Phylum Pteridophyta (classification modified)
Curtis Clark
jcclark-lists at EARTHLINK.NET
Mon Mar 14 08:17:35 CST 2005
on 2005-03-14 08:01 Ken Kinman wrote:
> I just hope the
> strict cladists haven't insisted on formally naming the
> Hepaticopsida-Bryopsida clade, because it doesn't seem absolutely
> necessary and certainly isn't a done deal.
I agree with the latter; mosses seems to share too many apomorphies with
tracheophytes to make that cut-and-dried.
> ******************************************************* Sorry Curtis,
> but your latest suggestions won't work. Combining Horneophytopsida,
> Aglaophyton, and Rhyniopsida into a single plesion would just make
> that plesion paraphyletic (which I'm sure you don't want).
Plesions are *supposed* to be paraphyletic--that's the whole point. IMO
basal fossil complexes such as that are notoriously difficult to sort
out, and a plesion preserves the knowledge gaps better than either a
formal paraphyletic group or a bunch of poorly-supported formal clades.
> Furthermore, Phylum Pinophyta is
> paraphyletic with respect Phylum Magnoliophyta, so you would also
> have to raise all the Pinophyte classes to phylum level.
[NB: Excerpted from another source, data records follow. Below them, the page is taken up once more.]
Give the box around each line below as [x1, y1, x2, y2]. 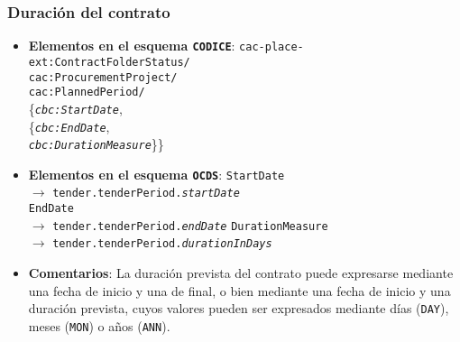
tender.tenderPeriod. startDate [52, 187, 240, 200]
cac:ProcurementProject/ [28, 70, 178, 84]
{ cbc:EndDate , [28, 116, 110, 135]
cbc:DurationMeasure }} [28, 134, 164, 153]
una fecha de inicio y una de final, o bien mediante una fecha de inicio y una [28, 281, 451, 300]
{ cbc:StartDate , [28, 98, 123, 117]
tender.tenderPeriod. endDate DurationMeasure [52, 219, 328, 233]
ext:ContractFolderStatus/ [28, 55, 190, 69]
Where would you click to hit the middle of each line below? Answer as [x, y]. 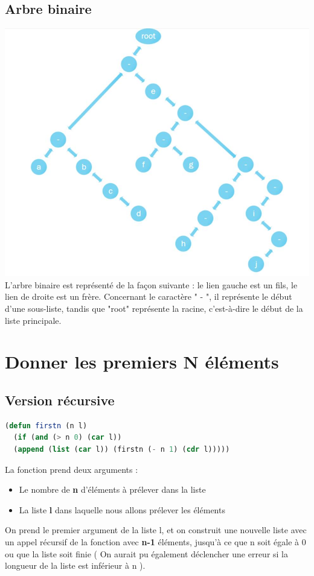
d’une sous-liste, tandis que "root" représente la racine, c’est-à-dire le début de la [154, 309]
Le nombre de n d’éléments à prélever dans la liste [112, 489]
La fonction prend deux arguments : [72, 469]
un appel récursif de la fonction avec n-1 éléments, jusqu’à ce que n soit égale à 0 [155, 541]
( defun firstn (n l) [46, 426]
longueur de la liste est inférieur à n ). [75, 565]
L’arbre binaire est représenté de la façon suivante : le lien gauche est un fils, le [151, 284]
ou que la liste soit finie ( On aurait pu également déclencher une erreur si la [147, 553]
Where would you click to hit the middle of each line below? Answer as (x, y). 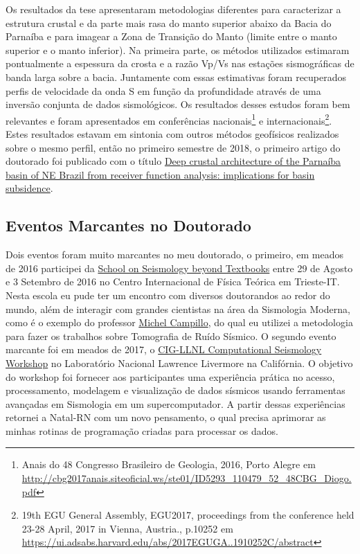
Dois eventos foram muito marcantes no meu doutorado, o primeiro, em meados (174, 254)
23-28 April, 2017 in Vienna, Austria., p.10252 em (127, 528)
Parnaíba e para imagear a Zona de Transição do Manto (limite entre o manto (171, 36)
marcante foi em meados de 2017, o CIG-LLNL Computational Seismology (164, 349)
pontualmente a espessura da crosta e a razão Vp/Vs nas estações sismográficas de (180, 63)
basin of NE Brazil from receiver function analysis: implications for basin (160, 174)
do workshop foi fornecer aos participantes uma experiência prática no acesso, (170, 376)
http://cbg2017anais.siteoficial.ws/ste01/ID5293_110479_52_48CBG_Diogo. (187, 478)
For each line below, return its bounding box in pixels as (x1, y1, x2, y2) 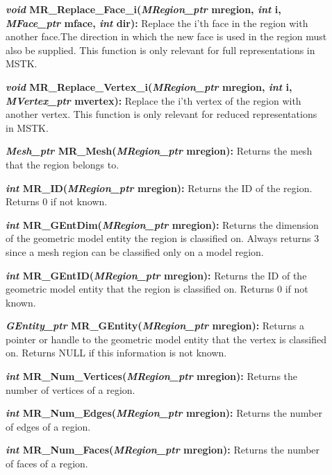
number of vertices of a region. (6, 382, 135, 397)
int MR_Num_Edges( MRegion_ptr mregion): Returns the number (6, 406, 322, 420)
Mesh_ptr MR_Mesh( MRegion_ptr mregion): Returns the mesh (6, 144, 313, 158)
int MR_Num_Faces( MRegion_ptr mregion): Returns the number (6, 442, 320, 457)
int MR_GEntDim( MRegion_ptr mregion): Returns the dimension (6, 217, 319, 232)
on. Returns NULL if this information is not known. (6, 345, 227, 360)
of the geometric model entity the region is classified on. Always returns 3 (6, 231, 319, 245)
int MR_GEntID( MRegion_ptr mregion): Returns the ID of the (6, 268, 307, 282)

Yeah, I noticed that after I hit the send button. But in fact they were
raised to phylum level in general botany texts quite a while ago, and I
seem to remember them being co-equal classes in Phylum Tracheophyta in
Dittmer's text from the 1960s.
Ironically, recent molecular evidence suggests that the gymnosperms
might be a clade.
> Anyway, I am quite happy with the above
> classification, although considering your suggestion, I just might
> slide Progymnospermopsida back into the base of Phylum Pinophyta (as
> I did in 1994). It depends on which of the two options is supported
> by the most clear-cut synapomorphy (and if that is congruent with
> your "less egregious" criterion, all the better).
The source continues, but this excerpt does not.